An aggregator bank, however, could turn a profit. It could purchase all the commercial banks’ potentially questionable securities, at their current mark to market values, with its own common stock and funds provided by the TARP. Then the aggregator bank could balance profits on those securities whose loans pan out against losses on securities whose loans fail.

An aggregator bank could perform triage on mortgages. It could work out those whose homes can be saved with some adjustments in their loan balances, interest rates and repayment periods; foreclose on mortgages for homeowners who could not meet payments with reasonably concessions; and leave other loans alone.

Commercial banks acting alone cannot accomplish triage as effectively, because individually they can have little effect on how much housing values will fall. In contrast an aggregator bank, holding so many mortgages and working in cooperation with Fannie Mae and Freddie Mac, could have a salutary impact on housing values. It could put some breaks on falling home prices.

Beyond toxic securities, policymakers need to fix what got banks into this mess. The 1999 repeal of Glass-Steagall permitted the creation of financial supermarkets, like Citigroup, that combined commercial banks with investment banks, brokerages, and the bizarre universe of hedge and private equity funds.

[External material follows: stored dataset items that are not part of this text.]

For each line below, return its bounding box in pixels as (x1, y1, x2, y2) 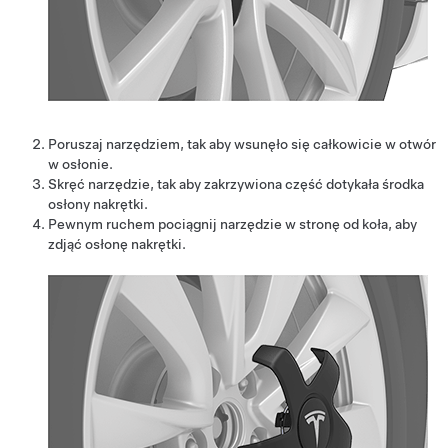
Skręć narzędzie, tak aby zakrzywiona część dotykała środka (48, 176, 424, 192)
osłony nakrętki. (48, 196, 148, 212)
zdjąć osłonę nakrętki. (48, 236, 186, 252)
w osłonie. (48, 156, 113, 172)
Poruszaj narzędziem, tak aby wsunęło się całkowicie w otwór (48, 136, 436, 152)
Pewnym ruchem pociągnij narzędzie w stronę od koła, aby (48, 216, 417, 232)
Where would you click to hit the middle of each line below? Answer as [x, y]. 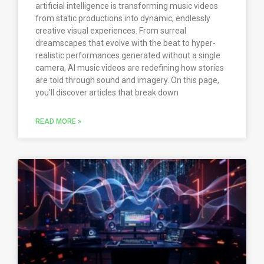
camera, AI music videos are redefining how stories [130, 68]
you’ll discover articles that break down [107, 93]
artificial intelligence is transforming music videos [127, 6]
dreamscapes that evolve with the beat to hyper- [126, 43]
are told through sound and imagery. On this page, [127, 80]
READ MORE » [58, 122]
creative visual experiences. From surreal [111, 31]
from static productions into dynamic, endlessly [123, 19]

Those nonbank financial firms are run by salesmen and financial engineers that don’t understand long-term commitments as bankers to borrowers with solid incomes and sound business plans.

Investment bankers, securities dealers and fund managers, essentially, get paid commissions on sales and for betting other peoples’ money on arbitrage opportunities. They put together people that have money with those that need money, and those people that can’t bear risk with those that can.

In contrast, commercial bankers, historically, had skin in the game—bank capital and a fiduciary responsibility to depositors. They were paid salaries, not commissions on the volume of loans they wrote or bought from mortgage brokers to package into bonds. They expected to be fired if their loans prove imprudent.

To investment bankers and securities dealers, it does not matter how risky a loan is, because they can always bundle it into a bond to sell it off or insure it with a swap. That’s nonsense, as we have learned. Adopting that thinking commercial banks got stuck with too many loan-backed bonds and buying swaps that were not backed by adequate assets.

Commercial banks need to be separate and more highly regulated. The ongoing process of breaking up Citigroup and placing its banking activities into a separate entity should be replicated at other Wall Street and large regional banks.

Freed from toxic assets and the complications of affiliations with financial institutions having other agendas, commercial banks could raise new private capital and make new prudent loans as President Obama’s stimulus package lifts consumer spending and business prospects.

Such approaches would disappoint those who champion unbridled free markets but Wall Street’s financiers have abused the opportunities offered them by deregulation to the peril of the nation.

President Obama needs to craft solutions that address the world as he finds it not as intellectuals tell him it should be.